◆ Records supplied ◆
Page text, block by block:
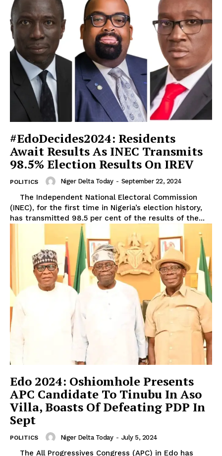
#EdoDecides2024: Residents
Await Results As INEC Transmits
98.5% Election Results On IREV
POLITICS Niger Delta Today - September 22, 2024
(INEC), for the first time in Nigeria’s election history,
has transmitted 98.5 per cent of the results of the...
Edo 2024: Oshiomhole Presents
APC Candidate To Tinubu In Aso
Villa, Boasts Of Defeating PDP In
Sept
POLITICS Niger Delta Today - July 5, 2024

◆ Exercise requirements ◆
What belongs in the answer is the line with "APC Candidate To Tinubu In Aso" plus every later line of the listing, copied word for word and nothing besides.

◆ Output of the task ◆
APC Candidate To Tinubu In Aso
Villa, Boasts Of Defeating PDP In
Sept
POLITICS Niger Delta Today - July 5, 2024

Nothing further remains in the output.